◆ **WORK INSTRUCTIONS**:
I need every line that includes the word "thai" copied from the material.

◆ **DATA LISTING**:
* * *

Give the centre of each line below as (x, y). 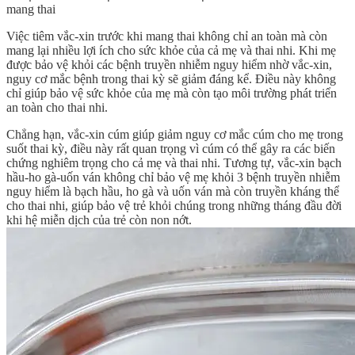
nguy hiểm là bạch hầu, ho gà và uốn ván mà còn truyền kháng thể (173, 192)
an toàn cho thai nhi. (57, 108)
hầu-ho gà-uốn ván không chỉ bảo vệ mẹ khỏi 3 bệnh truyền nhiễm (173, 177)
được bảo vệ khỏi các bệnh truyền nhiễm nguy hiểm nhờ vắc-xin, (169, 65)
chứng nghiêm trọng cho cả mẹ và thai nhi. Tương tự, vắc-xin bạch (174, 163)
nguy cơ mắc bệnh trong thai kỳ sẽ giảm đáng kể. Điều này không (171, 79)
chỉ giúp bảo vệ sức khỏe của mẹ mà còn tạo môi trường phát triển (172, 94)
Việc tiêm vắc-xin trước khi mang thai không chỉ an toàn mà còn (167, 36)
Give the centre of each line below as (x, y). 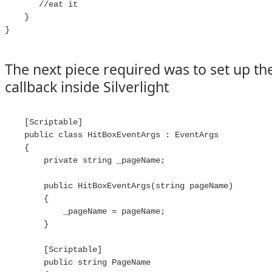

* * *

◆ **EXERCISE SOLUTION**:
an toàn cho thai nhi. (57, 108)
chứng nghiêm trọng cho cả mẹ và thai nhi. Tương tự, vắc-xin bạch (174, 163)
nguy cơ mắc bệnh trong thai kỳ sẽ giảm đáng kể. Điều này không (171, 79)
Việc tiêm vắc-xin trước khi mang thai không chỉ an toàn mà còn (167, 36)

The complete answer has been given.